Multimedia presentation on WISE - overall mission, how infrared works, brown dwarfs, etc.

Monday, May 10, 2010

In late April the WISE team added a multimedia presentation to the site explaining the overall mission, including some basic concepts of why infrared is important, the previous infrared mission compared to WISE (the previous one happened in 1983 and had a resolution of 62 pixels compared to WISE which has 4 million) asteroid hunting, the discovery of brown dwarf stars, etc. It doesn't include any recent news so those following the mission closely won't find anything new, but it is a good link to send someone who hasn't heard of the mission before.

The section on brown dwarfs also shows a view of what we currently know of the nearest stars to us compared to what we expect to know after the mission is over, with new brown dwarf stars in red:



It also includes this part on possible (probably) planetary systems around brown dwarfs, mentioning that "in fact, the first planetary system that humans ever reach is likely to be around a brown dwarf discovered by WISE."

On that note, it may be important to refer to brown dwarfs as brown dwarf stars as much as possible, even though technically they are sub-stellar objects (fusing deuterium and sometimes lithium, but not hydrogen). The reason why is that names and titles really do matter in astronomy and space exploration. When Ceres was first discovered it was considered to be a planet and was even given a planetary symbol, but then later on it was reclassified as an asteroid. Then what happened? Everybody forgot about Ceres. After all, it was just an asteroid. Missions were sent out to the Moon, Venus, Mars, Jupiter, Saturn, Uranus, Neptune, Jupiter again, Saturn again, Venus and Mars again and again and again and again, but no missions were ever sent to Ceres, not until Dawn launched a few years back (it will arrive there in 2015). Had Ceres been considered a planet all this time (and yes, a dwarf planet is a kind of planet) it's safe to say it would have been given higher priority, certainly at least one mission or at least a flyby before now.

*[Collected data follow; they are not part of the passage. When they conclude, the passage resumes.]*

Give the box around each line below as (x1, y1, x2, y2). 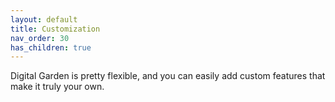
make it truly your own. (10, 81, 105, 93)
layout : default (10, 14, 78, 25)
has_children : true (10, 42, 92, 53)
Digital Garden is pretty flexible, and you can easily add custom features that (10, 70, 326, 82)
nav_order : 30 (10, 33, 70, 43)
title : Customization (10, 24, 101, 34)
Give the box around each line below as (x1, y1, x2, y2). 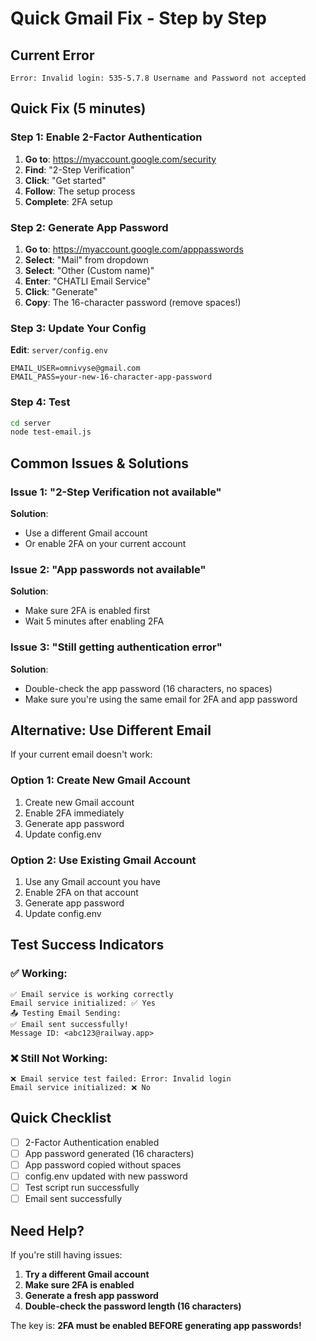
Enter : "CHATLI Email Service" (24, 275, 151, 287)
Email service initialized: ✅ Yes (10, 998, 156, 1008)
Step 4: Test (10, 395, 71, 409)
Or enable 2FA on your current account (24, 538, 187, 550)
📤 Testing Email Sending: (10, 1008, 122, 1018)
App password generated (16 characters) (24, 1147, 195, 1159)
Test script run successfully (24, 1182, 140, 1194)
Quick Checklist (10, 1110, 112, 1127)
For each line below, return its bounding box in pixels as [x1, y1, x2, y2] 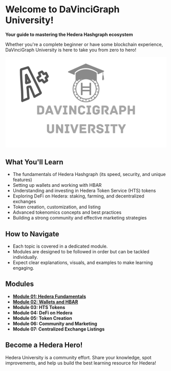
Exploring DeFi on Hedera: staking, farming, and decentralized [12, 193, 144, 199]
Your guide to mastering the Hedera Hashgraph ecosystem [5, 31, 133, 37]
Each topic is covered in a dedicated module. [12, 243, 108, 249]
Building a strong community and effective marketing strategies [12, 215, 147, 221]
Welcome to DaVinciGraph [5, 4, 120, 15]
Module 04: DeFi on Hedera [12, 310, 73, 316]
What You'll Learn [5, 158, 63, 166]
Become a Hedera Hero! [5, 341, 83, 350]
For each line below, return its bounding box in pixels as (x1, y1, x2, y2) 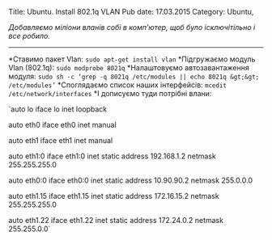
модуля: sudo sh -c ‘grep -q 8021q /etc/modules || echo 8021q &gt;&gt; (8, 72, 260, 81)
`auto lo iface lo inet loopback (8, 104, 108, 114)
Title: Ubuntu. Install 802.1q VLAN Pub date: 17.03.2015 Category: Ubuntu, (8, 7, 254, 16)
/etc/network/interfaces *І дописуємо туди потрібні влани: (8, 89, 212, 98)
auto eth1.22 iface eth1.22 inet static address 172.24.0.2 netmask (8, 216, 224, 225)
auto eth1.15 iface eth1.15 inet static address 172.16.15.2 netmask (8, 192, 220, 200)
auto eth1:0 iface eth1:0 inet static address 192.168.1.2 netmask (8, 151, 216, 161)
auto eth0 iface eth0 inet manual (8, 120, 117, 129)
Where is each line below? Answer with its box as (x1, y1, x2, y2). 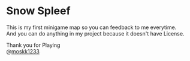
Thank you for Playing (6, 41, 61, 49)
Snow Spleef (6, 4, 71, 18)
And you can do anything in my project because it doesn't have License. (6, 30, 185, 37)
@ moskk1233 (6, 47, 40, 54)
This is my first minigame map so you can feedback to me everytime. (6, 24, 177, 31)
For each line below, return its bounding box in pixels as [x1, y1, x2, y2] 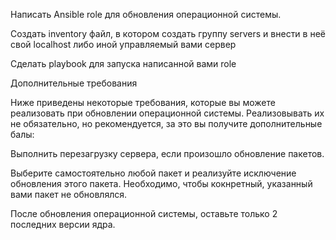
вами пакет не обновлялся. [10, 189, 127, 200]
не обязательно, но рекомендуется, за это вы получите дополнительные [10, 118, 323, 129]
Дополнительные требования [10, 77, 138, 89]
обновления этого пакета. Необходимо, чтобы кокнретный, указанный [10, 178, 313, 189]
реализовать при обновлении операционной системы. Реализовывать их [10, 107, 325, 119]
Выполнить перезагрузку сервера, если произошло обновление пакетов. [10, 148, 325, 159]
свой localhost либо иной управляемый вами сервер [10, 39, 237, 50]
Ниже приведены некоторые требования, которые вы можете [10, 97, 276, 108]
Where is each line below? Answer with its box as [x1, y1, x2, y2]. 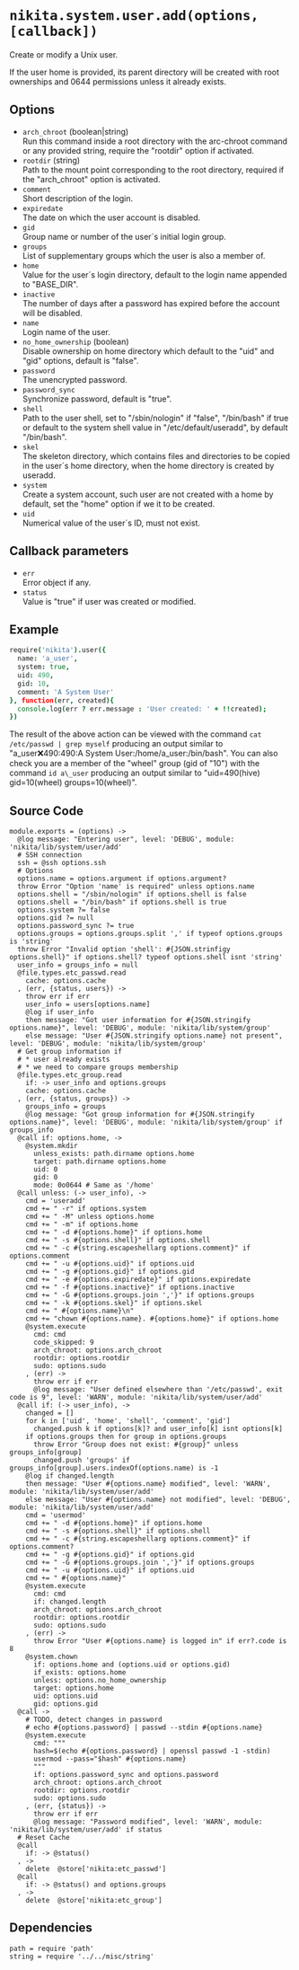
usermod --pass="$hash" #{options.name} [32, 1754, 187, 1763]
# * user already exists [17, 1055, 110, 1065]
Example [9, 622, 59, 637]
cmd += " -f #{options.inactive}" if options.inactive [25, 1283, 235, 1292]
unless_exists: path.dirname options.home [32, 1149, 195, 1159]
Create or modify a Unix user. [9, 49, 119, 60]
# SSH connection [17, 851, 83, 860]
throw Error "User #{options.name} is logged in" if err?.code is [32, 1637, 287, 1646]
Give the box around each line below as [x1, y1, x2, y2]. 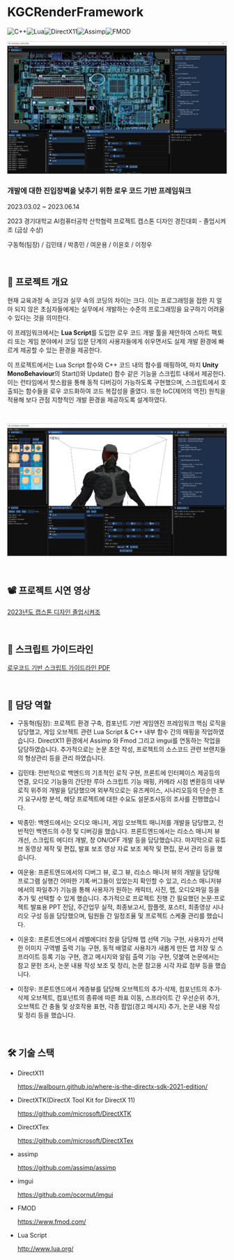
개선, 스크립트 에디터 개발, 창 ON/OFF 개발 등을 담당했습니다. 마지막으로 [17, 836, 214, 844]
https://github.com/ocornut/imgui [17, 1190, 114, 1199]
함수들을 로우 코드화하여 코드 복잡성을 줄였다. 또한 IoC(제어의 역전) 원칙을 [25, 386, 226, 395]
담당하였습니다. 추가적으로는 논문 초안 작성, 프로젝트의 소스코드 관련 [17, 745, 202, 754]
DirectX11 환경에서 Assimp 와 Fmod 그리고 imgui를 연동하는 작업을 [38, 736, 221, 745]
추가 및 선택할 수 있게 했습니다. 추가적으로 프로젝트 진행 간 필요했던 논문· [17, 894, 214, 903]
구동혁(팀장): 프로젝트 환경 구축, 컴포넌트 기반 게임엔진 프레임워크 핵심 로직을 [17, 719, 226, 727]
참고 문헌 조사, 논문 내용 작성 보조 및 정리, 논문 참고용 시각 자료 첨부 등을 [17, 962, 214, 970]
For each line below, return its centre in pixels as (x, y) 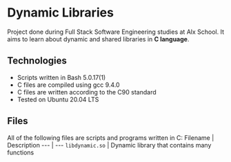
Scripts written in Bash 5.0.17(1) (61, 77)
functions (21, 152)
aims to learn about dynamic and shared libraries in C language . (98, 39)
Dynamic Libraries (60, 13)
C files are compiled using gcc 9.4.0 (68, 85)
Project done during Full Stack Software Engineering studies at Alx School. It (115, 32)
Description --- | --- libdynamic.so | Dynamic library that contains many (109, 145)
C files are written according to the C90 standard (87, 92)
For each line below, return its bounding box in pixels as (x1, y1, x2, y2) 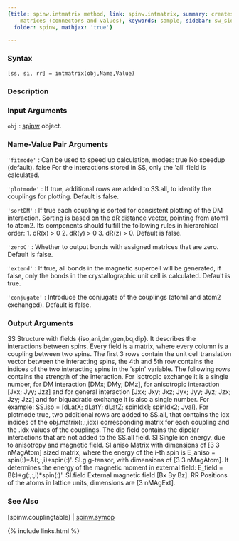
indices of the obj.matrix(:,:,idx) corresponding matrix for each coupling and (7, 418, 230, 427)
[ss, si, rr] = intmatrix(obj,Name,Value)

Brown dwarfs are the same. Too much focus on calling it a sub-stellar object in the mainstream press will certainly result in less interest than simply calling one a brown dwarf star. An object sounds tiny, unimportant, scientifically interesting but not the least bit exciting. A star, however, that's an entirely different matter. Smaller and cooler than our own, but a type of star nonetheless. So when one is finally discovered closer to our solar system than Alpha Centauri (assuming it happens), be sure to fit the word star in there a few times in your blog and forum posts in order to maximize the impact it will make.